→ **YOUR GOAL**:
Omit all pictures, then retype the data exactly as given.

[Stored items from a collection]
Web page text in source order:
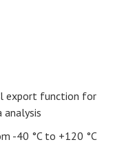
export function for
analysis
-40 °C to +120 °C
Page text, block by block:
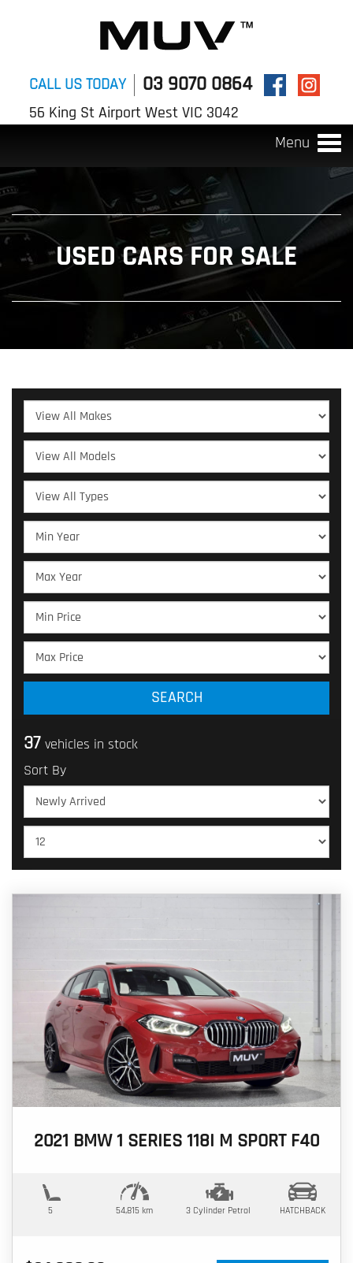
CALL US TODAY 03 9070 0864
56 King St Airport West VIC 3042
Menu
USED CARS FOR SALE
37 vehicles in stock
Sort By
2021 BMW 1 SERIES 118I M SPORT F40
5 54,815 km 3 Cylinder Petrol HATCHBACK

→ **REPLY**:
Web page text in source order:
export function for
analysis
-40 °C to +120 °C
Page text, block by block:
CALL US TODAY 03 9070 0864
56 King St Airport West VIC 3042
Menu
USED CARS FOR SALE
37 vehicles in stock
Sort By
2021 BMW 1 SERIES 118I M SPORT F40
5 54,815 km 3 Cylinder Petrol HATCHBACK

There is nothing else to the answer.